Somewhere between Olmsted and Moses, parks lost their critical urban function as places where people exercised their democratic muscles along with their biceps. They became merely recreational spaces, and as a result, when leadership disappeared, or budgets were squeezed, parks lost their funding. When the next sets of urban problems emerged, from drugs to depopulation, many cities pushed parks lower on the priorities list, instead of looking to parks for answers. As a result, parks were allowed to languish with outdated and under-funded maintenance and social programs. Crime-ridden, empty, and in various states of disrepair, they became part of the problem, instead of part of the solution.
The bureaucratization and re-prioritizing of parks departments had another effect-parks lost their cachet among the citizenry as well. Therefore, when Leon Younger arrived in Indianapolis in 1992, the parks department was one of the lowest ranking city departments in a newspaper poll. Part of that decline was due to budget cuts, said Younger in a recent speech. The parks department work force had shrunk from 800 employees to about 350 over ten years. However, in the process of cutting back park services, Indianapolis had lost its whole sense of the value that great parks can have for a city.
What is needed to reverse this course of bureaucratic inertia and lack of vision is bold leadership, whether institutional or community based. Indeed, one cannot find a success story in the field where leadership, whether from the public or private sector, does not play a decisive role.
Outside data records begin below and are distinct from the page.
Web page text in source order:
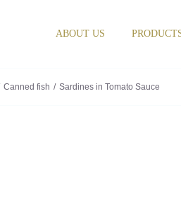
ABOUT US
Canned fish Sardines in Tomato Sauce
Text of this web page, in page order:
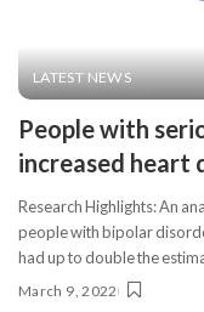
LATEST NEWS
People with
increased heart
Research Highlights: An
people with bipolar
had up to double the
March 9, 2022
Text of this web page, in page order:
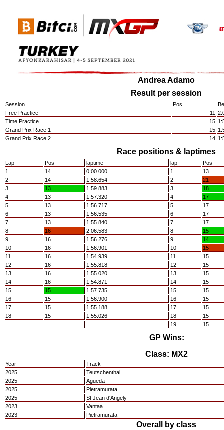
Andrea Adamo
Result per session
Session Pos.
Free Practice
11
Time Practice
15
Grand Prix Race 1
15
Grand Prix Race 2
14
Race positions & laptimes
Lap Pos laptime lap
Pos
1
14 0:00.000 1
13
2
14 1:58.654 2
21
3
13 1:59.883 3
18
4
13 1:57.320 4
17
5
13 1:56.717 5
17
6
13 1:56.535 6
17
7
13 1:55.840 7
17
8
16 2:06.583 8
15
9
16 1:56.276 9
14
10
16 1:56.901 10
15
11
16 1:54.939 11
15
12
16 1:55.818 12
15
13
16 1:55.020 13
15
14
16 1:54.871 14
15
15
15 1:57.735 15
15
16
15 1:56.900 16
15
17
15 1:55.188 17
15
18
15 1:55.026 18
15
19
15
GP Wins:
Class: MX2
Year
Track
2025
Teutschenthal
2025
Agueda
2025
Pietramurata
2025
St Jean d'Angely
2023
Vantaa
2023
Pietramurata
Overall by class
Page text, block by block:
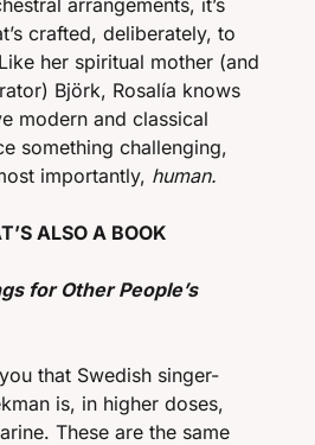
crafted, deliberately, to
her spiritual mother (and
Björk, Rosalía knows
modern and classical
something challenging,
importantly, human.
ALSO A BOOK
for Other People’s
that Swedish singer-
is, in higher doses,
These are the same
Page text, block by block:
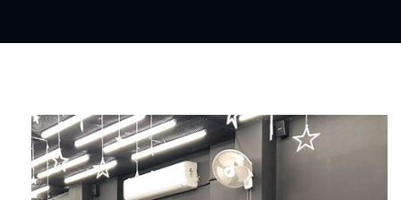
leather seats. Leather coating requires
emollients and ...
Read More
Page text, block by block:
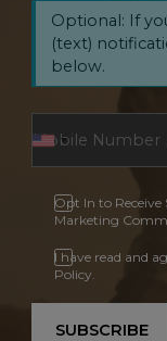
Optional: If
(text)
below.
Opt In to Receive
Marketing
I have read and
Policy.
SUBSCRIBE
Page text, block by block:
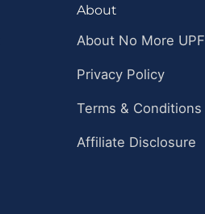
About
About No More UPF
Privacy Policy
Terms & Conditions
Affiliate Disclosure
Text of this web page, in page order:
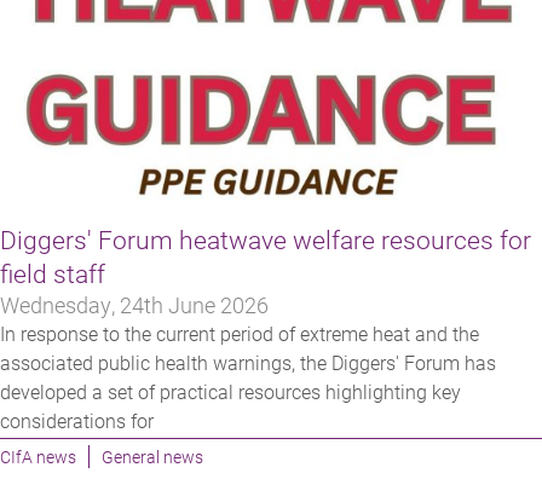
Diggers' Forum heatwave welfare resources for
field staff
Wednesday, 24th June 2026
In response to the current period of extreme heat and the
associated public health warnings, the Diggers' Forum has
developed a set of practical resources highlighting key
considerations for
CIfA news General news
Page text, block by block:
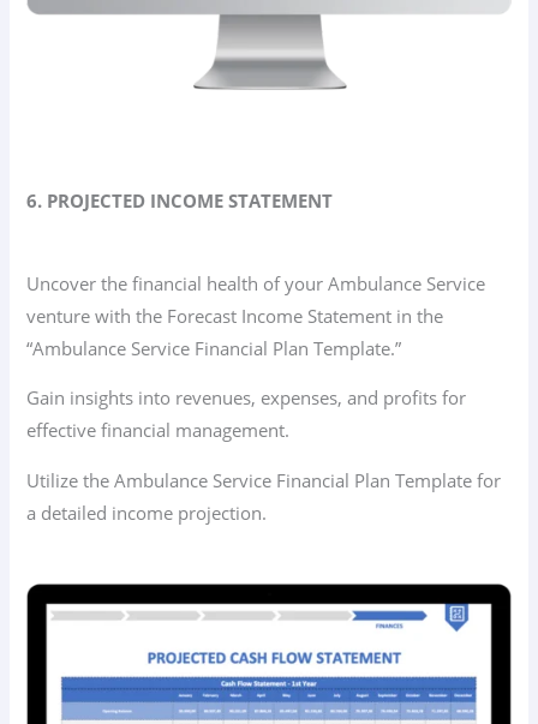
6. PROJECTED INCOME STATEMENT
Uncover the financial health of your Ambulance Service
venture with the Forecast Income Statement in the
“Ambulance Service Financial Plan Template.”
Gain insights into revenues, expenses, and profits for
effective financial management.
Utilize the Ambulance Service Financial Plan Template for
a detailed income projection.
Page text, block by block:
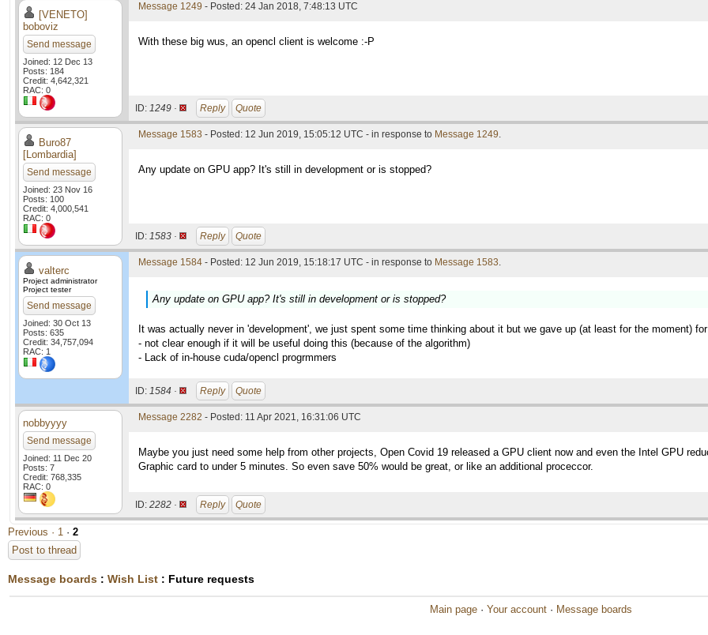
[VENETO]
boboviz
Send message
Joined: 12 Dec 13
Posts: 184
Credit: 4,642,321
RAC: 0
Message 1249 - Posted: 24 Jan 2018, 7:48:13 UTC
With these big wus, an opencl client is welcome :-P
ID: 1249 · Reply Quote
Buro87
[Lombardia]
Send message
Joined: 23 Nov 16
Posts: 100
Credit: 4,000,541
RAC: 0
Message 1583 - Posted: 12 Jun 2019, 15:05:12 UTC - in response to Message 1249.
Any update on GPU app? It's still in development or is stopped?
ID: 1583 · Reply Quote
valterc
Project administrator
Project tester
Send message
Joined: 30 Oct 13
Posts: 635
Credit: 34,757,094
RAC: 1
Message 1584 - Posted: 12 Jun 2019, 15:18:17 UTC - in response to Message 1583.
Any update on GPU app? It's still in development or is stopped?
It was actually never in 'development', we just spent some time thinking about it but we gave up (at least for the moment)
- not clear enough if it will be useful doing this (because of the algorithm)
- Lack of in-house cuda/opencl progrmmers
ID: 1584 · Reply Quote
nobbyyyy
Send message
Joined: 11 Dec 20
Posts: 7
Credit: 768,335
RAC: 0
Message 2282 - Posted: 11 Apr 2021, 16:31:06 UTC
Maybe you just need some help from other projects, Open Covid 19 released a GPU client now and even the Intel GPU
Graphic card to under 5 minutes. So even save 50% would be great, or like an additional proceccor.
ID: 2282 · Reply Quote
Previous · 1 · 2
Post to thread
Message boards : Wish List : Future requests
Main page · Your account · Message boards
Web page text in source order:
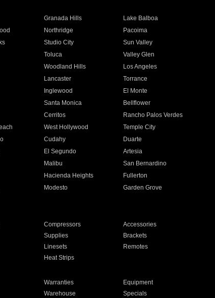
Granada Hills
Lake Balboa
Northridge
Pacoima
Studio City
Sun Valley
Toluca
Valley Glen
Woodland Hills
Los Angeles
Lancaster
Torrance
Inglewood
El Monte
Santa Monica
Bellflower
Cerritos
Rancho Palos Verdes
West Hollywood
Temple City
Cudahy
Duarte
El Segundo
Artesia
Malibu
San Bernardino
Hacienda Heights
Fullerton
Modesto
Garden Grove
Compressors
Accessories
Supplies
Brackets
Linesets
Remotes
Heat Strips
Warranties
Equipment
Warehouse Specials
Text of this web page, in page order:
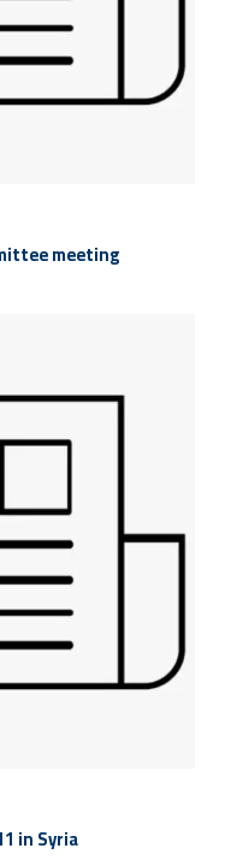
meeting
in Syria
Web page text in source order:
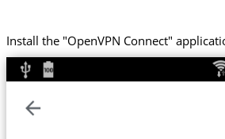
Install the "OpenVPN Connect"
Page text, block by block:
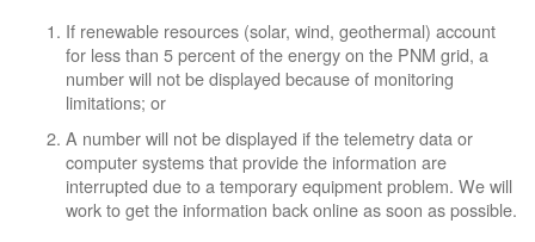
If renewable resources (solar, wind, geothermal) account
for less than 5 percent of the energy on the PNM grid, a
number will not be displayed because of monitoring
limitations; or
A number will not be displayed if the telemetry data or
computer systems that provide the information are
interrupted due to a temporary equipment problem. We will
work to get the information back online as soon as possible.
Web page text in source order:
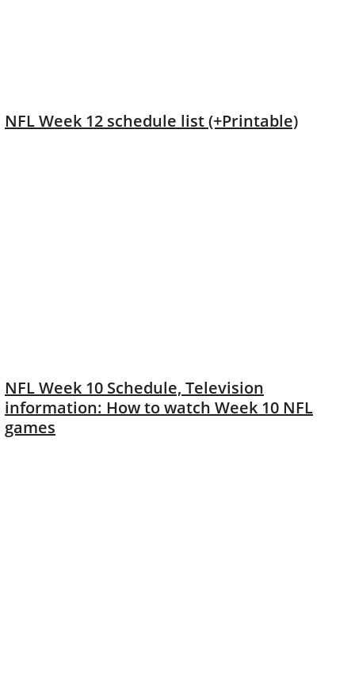
NFL Week 12 schedule list (+Printable)
NFL Week 10 Schedule, Television
information: How to watch Week 10 NFL
games
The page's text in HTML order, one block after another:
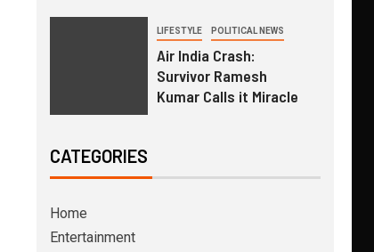
LIFESTYLE POLITICAL NEWS
Air India Crash:
Survivor Ramesh
Kumar Calls it Miracle
CATEGORIES
Home
Entertainment
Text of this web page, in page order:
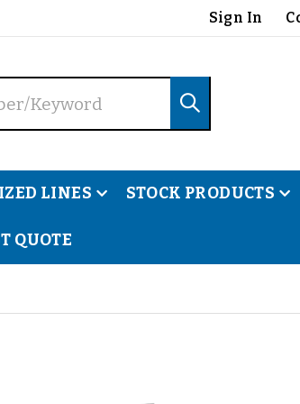
Sign In
LINES STOCK PRODUCTS
QUOTE
Our
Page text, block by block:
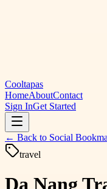
Cooltapas
HomeAboutContact
Sign InGet Started
← Back to Social
travel
Da Nang
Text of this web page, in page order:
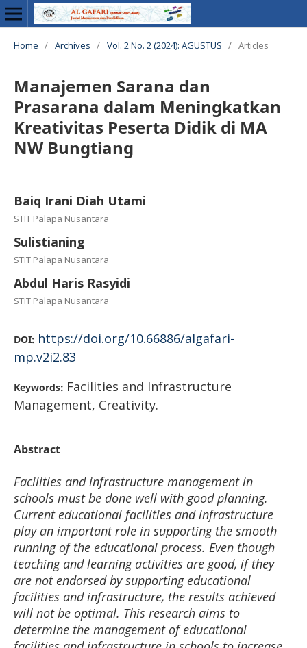
Home / Archives / Vol. 2 No. 2 (2024): AGUSTUS / Articles
Manajemen Sarana dan
Prasarana dalam Meningkatkan
Kreativitas Peserta Didik di MA
NW Bungtiang
Baiq Irani Diah Utami
STIT Palapa Nusantara
Sulistianing
STIT Palapa Nusantara
Abdul Haris Rasyidi
STIT Palapa Nusantara
DOI: https://doi.org/10.66886/algafari-
mp.v2i2.83
Keywords: Facilities and Infrastructure
Management, Creativity.
Abstract
Facilities and infrastructure management in
schools must be done well with good planning.
Current educational facilities and infrastructure
play an important role in supporting the smooth
running of the educational process. Even though
teaching and learning activities are good, if they
are not endorsed by supporting educational
facilities and infrastructure, the results achieved
will not be optimal. This research aims to
determine the management of educational
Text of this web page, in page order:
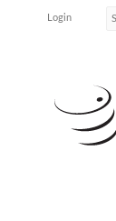
Login

In Denver, Colorado, a former state senator named Joe Shoemaker leveraged a $1.9 million investment into 150 miles of trails, boat launches, chutes, and parks in four counties and nine municipalities through and around the city in 20 years. A former parks director helped organize 12,000 volunteers in New Orleans who maintain and revitalize parks, trees, vacant lots, and the grassy medians of the city's famous boulevards. A park administrator in New York City gives away the park, section by section to community gardeners, teens, and volunteers, understanding that stewardship comes from earned authority.
The clear lesson from these successes is that with careful planning and genuine interest in residents and community issues, cities are discovering that their public parks are more than just expensive lawns to maintain. They are the seeding grounds for their neighborhoods and the places where people come together to help each other. With more citizen involvement in their design, maintenance, programming and use, city parks can achieve their true potential as the centers of their communities.